One of the first characters we're introduced to is Marlene, a prostitute played by Lauren Jones. She skips out on a cab bill to get to the car wash. The Cab driver is George Carlin who spends the rest of the movie giving her description to anyone that will listen. That includes Marlene because in her bag of tricks she has several wigs, dresses, fake breast, fake butts, condoms and everything else an enterprising prostitute would need. Marlene occupies a bathroom as a dressing room at the car wash and repeatedly rejects legit offers of dates because she is holding out hope for a customer she fell in love with. Throughout the film she repeatedly calls and doesn't get an answer. Her heart is broken. Lauren Jones doesn't have a lot of lines, but she has a lot of screen time. I think that's a testament to how strong her emotional acting was.

TC is a young man and a comic book artist. His character is The Fly, and he's been trying to sell The Fly, to any comic book company. He even has a home made T-Shirt for, The Fly. He's taken to calling himself, The Fly. He also wants to get back together with his ex Mona across the street. However, Mona refuses because she doesn't see any promise in a man who is a dreamer who still lives at home with his mother. In the end, they do get together because TC tells her to stop looking down on him since she's in the exact same situation but doesn't even have a dream to follow.

Now I want to talk about Lindy, played by Antonio Fargas, who was described as a "sophisticated sissie," by Angela Nelson. The reason being that Lindy is a flamboyantly gay man. He openly flirts with his coworkers and has no shame in who he is. He doesn't have major story other than, being himself. One of the most tense scenes in the film is when he confronts Abdullah who was bullying the son of Mr. B. Abdullah proceeds to call Lindy a woman and refer to him as such while complaining about how black men are being emasculated. Lindy steps forward almost daring Abdullah to fight.

Now let's talk about Dwayne, now calling himself Abdullah even when nobody else will. Well, almost nobody will. Abdullah has become upset with his life, the treatment of black people and joined an unnamed Nation of Islam offshoot. Due to constant late arrivals he starts to come into conflict with Mr. B, the boss. He's also driven the other employees crazy. The one person who tries to reason with him is Lonnie, a man recently released from prison. We see Lonnie's parole officer show up to see if he really goes to work.

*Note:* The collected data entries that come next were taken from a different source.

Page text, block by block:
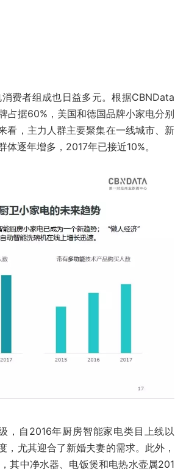
费者组成也日益多元。根据CBNData
占据60%，美国和德国品牌小家电分别
看，主力人群主要聚集在一线城市、新
逐年增多，2017年已接近10%。
，自2016年厨房智能家电类目上线以
尤其迎合了新婚夫妻的需求。此外，
其中净水器、电饭煲和电热水壶属201

We see him tell his children to go home and do homework. We see Lonnie have his business plans brushed off and despite that he doesn't go down the path Dwayne did. That's not to say you're evil if you convert to Islam. No, Abdullah got fired for assaulting Mr. B's son and later came back to rob the place. When he did Lonnie talked to him until Abdullah pulled a gun on him. They talk some more, they cry and leave together the film ends on that moment.

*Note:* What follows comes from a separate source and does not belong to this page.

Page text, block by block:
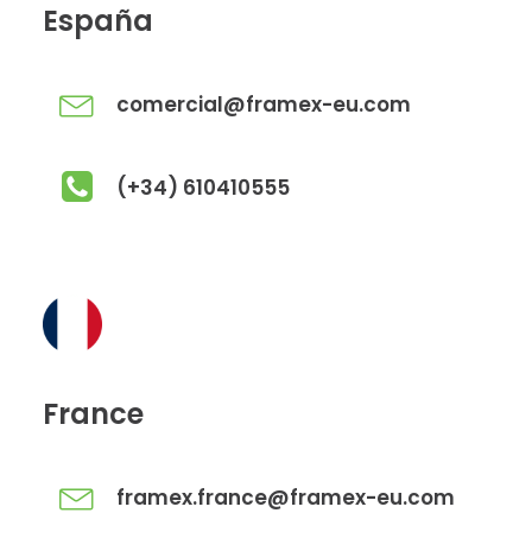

Now there's plenty of other crazy characters. There's Earl who has declared himself manager and always reminds everyone "I don't get wet." His story is comical. There's Floyd and Loyd, the new Temptations, in their mind only. A revolving door of customers including a mad bomber. A cowboy with and STD. Richard Pryor as a con artist preacher who convinces everyone to pay him for letting them wash his car. There's so many memorable characters.

There's nothing super exciting about the way it's filmed but can we talk about the music? The music is incredible all throughout this. There's so many classic songs, that weren't even classics when they appeared in this movie. "I'm Going Down," by Rose Royce which would later be covered by Mary J. Blige and of course "Car Wash." "You Gotta Believe," from The Pointer Sisters. It's an incredible soundtrack from start to finish.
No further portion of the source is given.